Kenji Mizoguchi’s art-house staple Ugetsu (1953) is the film after Akira Kurosawa’s Rashomon (1950) that most introduced western audiences to Japanese cinema. It’s easy to see why, since this relatively simple film presents a wholly accessible story that is, nonetheless, unlike just about anything coming out of the West at the time. On its most basic level, Ugetsu is a ghost story—actually a two-ghost story—but done in a manner that has little to do with Hollywood chillers. In fact, the only thing remotely like it in Hollywood fare is the Val Lewton-produced Curse of the Cat People (1944), and that’s not unreasonable, because the Lewton films almost certainly influenced the lake sequence in Ugetsu.
The film follows the fortunes of two brothers—the farmer/potter Genjuro (Masayuki Mori) and his somewhat goofy helper Tobei (Sakae Ozawa)—and their much put-upon wives—Miyagi (Kinuyo Tanaka) and Ohama (Mitsuto Miko). The action takes place at a time of civil war, an event that the brothers seem to virtually ignore in favor of their own self-centered pursuits. Genjuro is obsessed (increasingly so) with making money by selling his pottery in the neighboring larger towns, while Tobei has outsized dreams of becoming a samurai. Their wives are rightly skeptical of both pursuits, which does nothing to prevent either man from doing exactly what he wants—actions that come home to roost on the wives.
Very subtle in its plotting, Ugetsu slips into the realm of ghost story almost without the viewer realizing it. Genjuro—immediately following a fantasy (heralded by music that becomes important) in which he imagines Miyagi choosing a piece of expensive fabric he’s considering buying her—is drawn to a strange noble woman, Lady Wasaka (Machiko Kyo), who entices him to her ancestral home and proceeds to seduce him. The strangeness of the film lies in the fact that we realize that the woman is a ghost and that her whole world is held together by illusion—yet we are not actually told this until Genjuro himself discovers it. Somehow—and I’m not sure how, except that nothing seems quite real—we just know it.

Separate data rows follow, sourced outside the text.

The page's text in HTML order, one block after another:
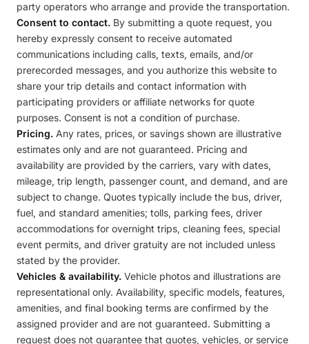
party operators who arrange and provide the transportation.
Consent to contact. By submitting a quote request, you
hereby expressly consent to receive automated
communications including calls, texts, emails, and/or
prerecorded messages, and you authorize this website to
share your trip details and contact information with
participating providers or affiliate networks for quote
purposes. Consent is not a condition of purchase.
Pricing. Any rates, prices, or savings shown are illustrative
estimates only and are not guaranteed. Pricing and
availability are provided by the carriers, vary with dates,
mileage, trip length, passenger count, and demand, and are
subject to change. Quotes typically include the bus, driver,
fuel, and standard amenities; tolls, parking fees, driver
accommodations for overnight trips, cleaning fees, special
event permits, and driver gratuity are not included unless
stated by the provider.
Vehicles & availability. Vehicle photos and illustrations are
representational only. Availability, specific models, features,
amenities, and final booking terms are confirmed by the
assigned provider and are not guaranteed. Submitting a
request does not guarantee that quotes, vehicles, or service
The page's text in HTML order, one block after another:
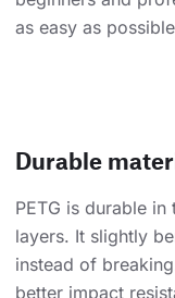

At the same time, Tobei—almost inadvertently—achieves his aim of becoming a samurai, not completely realizing that he’s actually the butt of a joke by the samurai lord who bestows the honor on him. However, his glory is short-lived when he finds that his deserted wife has become a high-priced geisha.
Both men find their dreams dashed and return to their old lives in chastened form, but there’s been a heavy price, which Genjuro (remember the music that introduced his fantasy) doesn’t understand the full impact of till the very end.
This is a strange, mystical, almost wispy film with an undercurrent that’s hard to completely define. Its theme is clearly that the women in the story are more rational and in tune with reality than the men. Yet, what is the point? That’s difficult to say, because the women are the ones who suffer the most. The two men learn their lesson, but it’s more the women who pay the price for their eventual enlightenment. It is perhaps this ambiguity of theme that keeps Ugetsu fascinating all these years later.